Why is everyone saying "OEM GTI Headlights w/ drop in HID kit?"
You realize that GTI Headlights are HID's right? 
Bi-Xenon HID's and I believe most drop-ins are only high or low beam.


----------



## nater (Apr 10, 2000)

*Re: (BustedFoxWaGeN)*


_Quote, originally posted by *BustedFoxWaGeN* »_
your are correct on both,
you can buy d2s bulbs as a "drop in" hid kit, so technically you can buy the oem gti lights with no hids and used aftermarket ds2 bulbs, the socket the bulbs goes in is what moves and makes it bixenon, and you can purchase bi-xenon drop in kits for cars that have one bulb for high and low (ie h4, h13, 9004, 9007..ect)

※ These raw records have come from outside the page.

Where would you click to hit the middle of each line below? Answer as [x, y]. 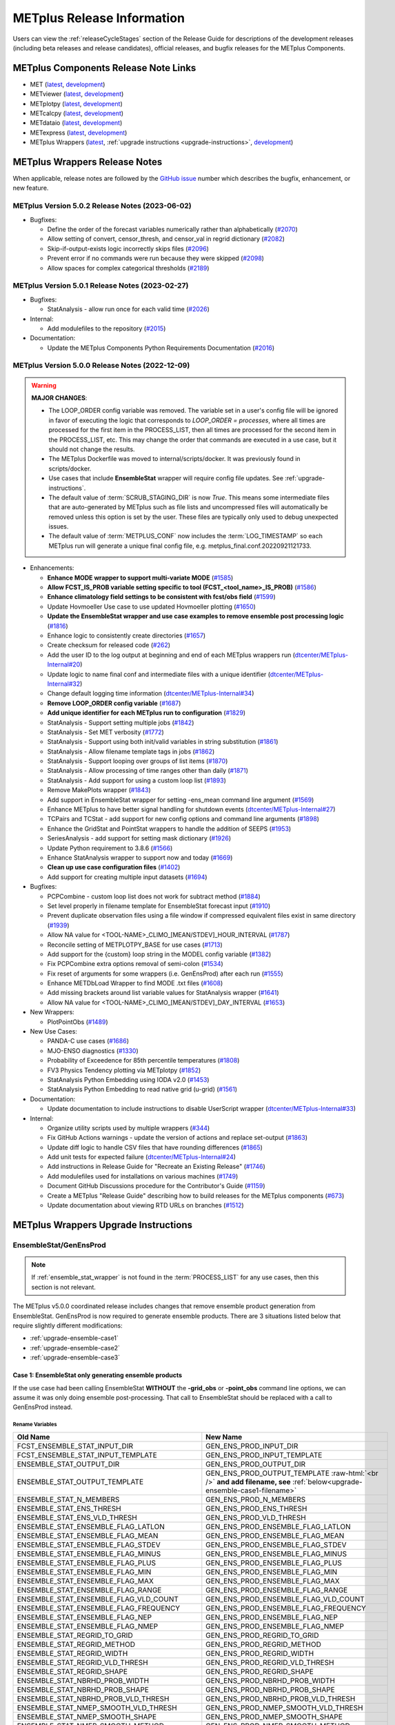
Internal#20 [64, 664]
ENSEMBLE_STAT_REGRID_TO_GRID [75, 1635]
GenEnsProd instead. [43, 1407]
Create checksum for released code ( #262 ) [109, 645]
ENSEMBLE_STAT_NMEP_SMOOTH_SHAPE [87, 1717]
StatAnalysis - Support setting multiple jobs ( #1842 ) [121, 722]
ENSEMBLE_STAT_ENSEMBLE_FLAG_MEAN [88, 1535]
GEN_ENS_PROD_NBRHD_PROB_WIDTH [271, 1680]

OEM is the only way to go. Buying cheap rebased bulbs to put into a halogen housing (when you have OEM HIDs as an option) is irresponsible and dangerous.
http://****************.com/smile/emthdown.gif
Some people will do anything to make a buck.


----------



## VrstewartW (Mar 14, 2005)

*Re: (BustedFoxWaGeN)*


_Quote, originally posted by *BustedFoxWaGeN* »_yes you can everyone will give you crap!!! i have them in my rabbit no one flashes at me and still passed inspection so whatever, yes projectors are better for hid's but you can still run them in replecter housing, just going to be a more scattered light, not a cut off like a projector



my friend actually did this to his jetta and I would have to say I was pretty impressed. The light wasnt too scattered and it did look pretty clean


----------



## dckeener (Jan 10, 2005)

*Re: (VrstewartW)*

Oh my god, If you cant afford to buy projectors then hids are not for you. Sorry, end of story. I hate all these old suvs and hondas with drop in kits that blind the hell out of me. Please dont be one of those guys.


----------



## nater (Apr 10, 2000)

*Re: (BustedFoxWaGeN)*


_Quote, originally posted by *BustedFoxWaGeN* »_
and running in reflective housing isnt so dangerous and irresponsible lexus does it in 80% of there vehicles, things lexus will do to sell there cars







sounds like to me you bought a car and think cause it has oem hids its the best option, your just arrogent and i know this post will be deleted cause your like a cop you have the moderator "badge" and can delete if it offends you, and say what you want cause you have that "badge".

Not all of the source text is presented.